Bajó la luna, hasta cobijar la noche y ahora era un hecho que
todo giraba y no se detenía. Isabela me tomó por la cintura y nos fuimos plegando a causa del tiempo, deslumbrando por doquier con la temperatura de nuestra esencia. Mientras acariciaba sus manos que me abrazaban, su aliento hizo erizar mi cuello y doblegarme a su encanto, no obstante que el aire olía a despedida, la proporción de mi asombro a la sensación, era tan constante que logró sosegarme y olvidar ese sin sabor.

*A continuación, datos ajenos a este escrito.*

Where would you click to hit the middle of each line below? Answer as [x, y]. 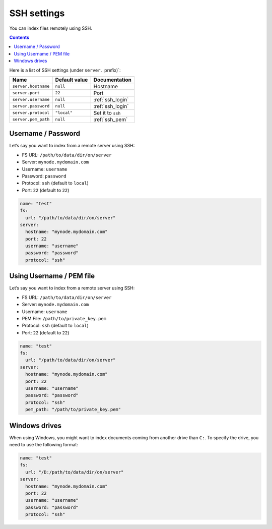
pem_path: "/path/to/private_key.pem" [73, 409]
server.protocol [31, 113]
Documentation [113, 80]
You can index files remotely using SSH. [51, 28]
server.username [31, 100]
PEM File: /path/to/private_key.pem [64, 318]
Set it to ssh [107, 112]
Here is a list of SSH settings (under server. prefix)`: [65, 70]
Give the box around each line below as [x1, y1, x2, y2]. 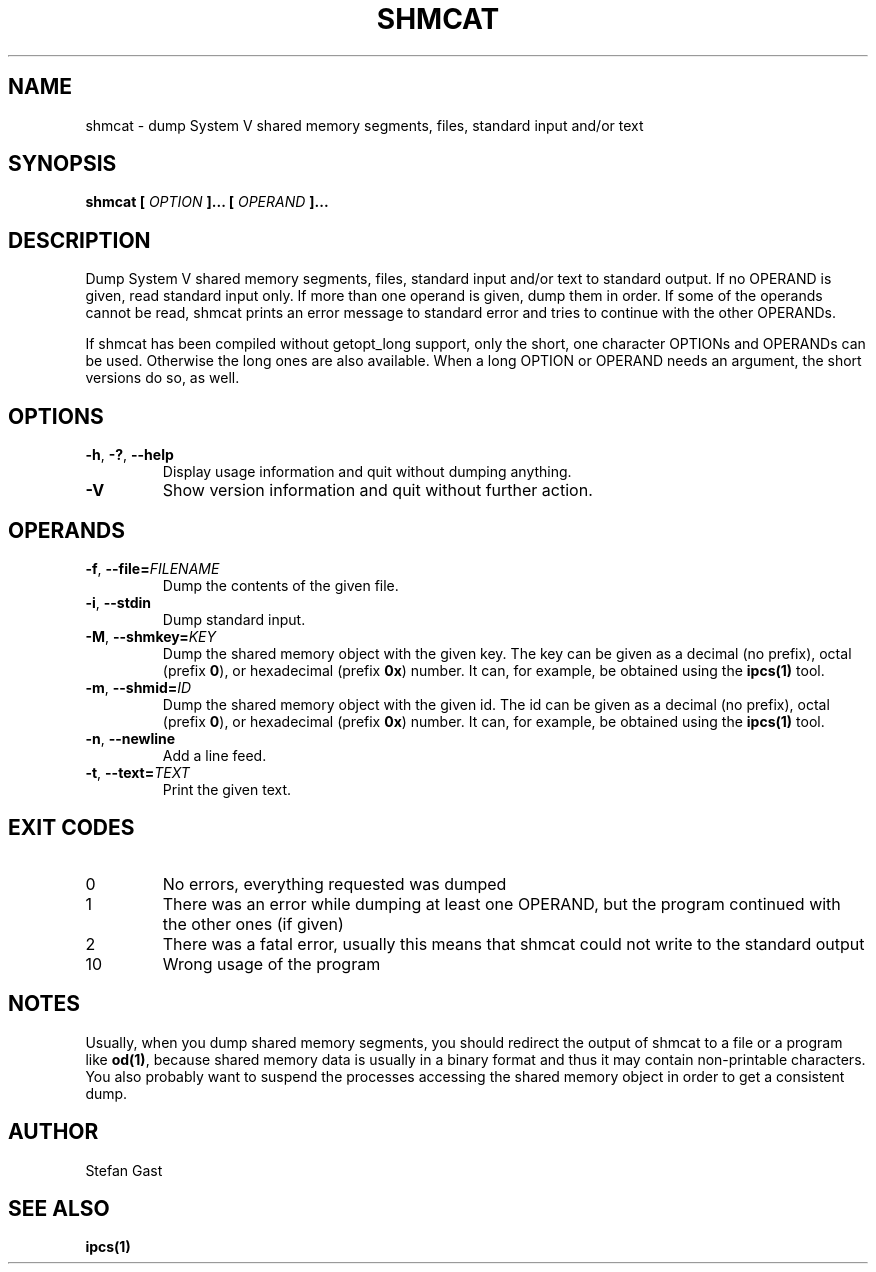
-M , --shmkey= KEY [85, 627, 217, 645]
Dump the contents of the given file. [162, 576, 399, 594]
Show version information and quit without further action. [162, 480, 593, 501]
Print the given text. [162, 780, 292, 798]
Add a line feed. [162, 746, 267, 764]
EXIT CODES [8, 815, 135, 841]
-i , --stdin [85, 593, 151, 611]
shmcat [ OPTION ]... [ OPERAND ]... [85, 193, 329, 211]

Tendimos la sábana en el suelo, ya no sabíamos donde más estar
y con un movimiento lascivo Isabela desvaneció entera hacia el piso. Su cola tenía la forma de un corazón boca abajo. Luego, de ese elevado instante de belleza, tomé la botella de vino, y rocié un poco sobre su espalda; con la misma rosa que ella trajo esparcí el vino por su cuerpo. Me acerqué, la besé por el costado y las ondas del órgano de Liszt se hicieron más agudas. Aquel suspiro que salió de su boca fue lo que alimentó mis pensamientos, hasta convertirlos en letras que dibuje en su espalda.
Isabela giró una vez más y me dijo al oído: -Da todo de ti, sin escuchar voces ciegas, sin prestar atención a cómo se declara el sonido de la incertidumbre-.
Tomó otro tabaco, y mientras aspiraba y el humo que salía,
percibí con cada exhalación una respuesta. Quedando ella nuevamente boca abajo, y yo encima de su “corazón”, Liszt siguió de fondo elogiando mi cadencia, y mientras absorbía el vino de su espalda, le dije al oído: -El éxtasis pasajero, la plenitud constante-, giró de nuevo y nos entrelazamos hasta ella quedar encima de mí. Sus manos en diagonal, transportaron mi cuerpo a un paraíso circular. Me sentí un gato reconociéndome en el reflejo. La sentí infinita, era un amor indeformable, un amor atemporal, un amor desnudo, un amor finito en este mundo infinito. Ella tan liviana, colgaba con la fuerza que la belleza le demandaba, y la gravedad había hecho una vez más de las suyas, nos veía flotar tan libres al antojo de la noche y del momento. Aunque me asustaba de Isabela lo mucho que me conocía y como me vulneraba, se había convertido en su capricho y ella en mi espejo.
La noche contempló el adiós y fue la despedida más sublime, al
saber que fue tan mía y no la vería volver. Ya que le bese el alma y ella a mi, la piel.